▶ Instructions to follow:
Take the entries below and print only the lines from the one with "Where is each" through the one with "Should be loop", exactly as they stand, both ends included.

Start of Data extract

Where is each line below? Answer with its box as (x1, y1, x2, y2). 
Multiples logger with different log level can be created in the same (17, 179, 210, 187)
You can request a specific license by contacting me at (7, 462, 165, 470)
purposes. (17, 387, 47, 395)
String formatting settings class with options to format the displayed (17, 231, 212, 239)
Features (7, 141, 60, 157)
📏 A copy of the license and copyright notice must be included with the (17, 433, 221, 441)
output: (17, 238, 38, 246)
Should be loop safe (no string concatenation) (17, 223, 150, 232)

End of Data extract
Start of Data extract

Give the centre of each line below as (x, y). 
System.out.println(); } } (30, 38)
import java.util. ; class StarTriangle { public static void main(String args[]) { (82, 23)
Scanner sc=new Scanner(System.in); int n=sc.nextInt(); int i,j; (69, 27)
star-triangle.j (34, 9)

End of Data extract
Start of Data extract

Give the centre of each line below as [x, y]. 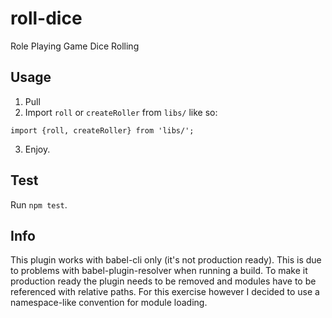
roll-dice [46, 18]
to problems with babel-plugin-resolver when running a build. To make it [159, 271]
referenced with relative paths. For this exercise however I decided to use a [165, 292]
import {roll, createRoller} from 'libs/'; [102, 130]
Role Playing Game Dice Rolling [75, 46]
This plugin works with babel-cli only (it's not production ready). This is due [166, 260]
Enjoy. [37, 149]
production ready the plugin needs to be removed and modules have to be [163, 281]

End of Data extract

▶ Completed exercise:
Where is each line below? Answer with its box as (x1, y1, x2, y2). 
Multiples logger with different log level can be created in the same (17, 179, 210, 187)
You can request a specific license by contacting me at (7, 462, 165, 470)
purposes. (17, 387, 47, 395)
String formatting settings class with options to format the displayed (17, 231, 212, 239)
Features (7, 141, 60, 157)
📏 A copy of the license and copyright notice must be included with the (17, 433, 221, 441)
output: (17, 238, 38, 246)
Should be loop safe (no string concatenation) (17, 223, 150, 232)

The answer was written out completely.